» **WORK REQUEST**:
Please give back, exactly as written, only the line containing "moved to the" and every line after it until the data below ends.

[Dataset records]
----------

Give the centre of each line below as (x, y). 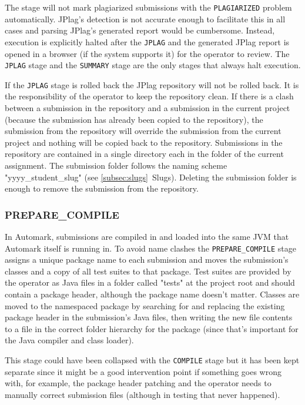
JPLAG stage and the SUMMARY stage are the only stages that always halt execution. (153, 65)
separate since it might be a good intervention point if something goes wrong (143, 371)
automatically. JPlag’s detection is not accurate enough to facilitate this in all (145, 19)
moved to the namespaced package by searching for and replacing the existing (145, 305)
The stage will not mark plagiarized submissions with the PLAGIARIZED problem (148, 7)
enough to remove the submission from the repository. (102, 188)
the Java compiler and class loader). (69, 340)
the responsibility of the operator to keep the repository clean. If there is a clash (149, 96)

----------

» **TASK OUTPUT**:
moved to the namespaced package by searching for and replacing the existing (145, 305)
The stage will not mark plagiarized submissions with the PLAGIARIZED problem (148, 7)
enough to remove the submission from the repository. (102, 188)
the Java compiler and class loader). (69, 340)
the responsibility of the operator to keep the repository clean. If there is a clash (149, 96)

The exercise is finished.